Last month, the Orange City Council approved Orange Park Acres, a planned housing development on 51 acres in the northeast part of the city. Residents and activists who have long been against the development immediately vowed to seek a referendum.

The group needed more than 7,100 signatures to place the issue on the next ballot. Tom Davidson, spokesman for the opponents, said Tuesday that the group far exceeded the minimum, turning in 12,081 signatures to assure enough valid signatures were collected.

And to publicly demonstrate their determination to see the issue through, the opponents brought a donkey with them to City Hall.

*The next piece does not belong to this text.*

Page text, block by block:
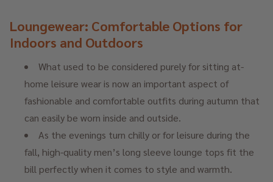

“Matilda [the donkey] represents the stubborn resistance by Orange voters when they don’t think their City Council is paying attention to residents’ needs for parks and open space,” stated a news release.

The city clerk’s office will do a rough count of the signatures Wednesday. If there are at least 7,169, they will be delivered to the Orange County Registrar of Voters.

The registrar’s office has 30 days to match each signature with official voting lists to verify each person is registered to vote in Orange.

If the registrar validates enough signatures, the issue goes back to the City Council. The Council can either vote to overturn their June 14 approval of the development plans or let the issue go to the voters. If voters reject the development, it has the effect of overruling the City Council.

The opponents said that at the council meeting Tuesday they will ask the council once again to reject the development plans.

The land, which once was a privately operated nine-hole golf course and swimming club, is one of the last areas of open space in Orange. The city, like most communities in North Orange County, is “park poor,” based on generally accepted recommendations for open space in a community.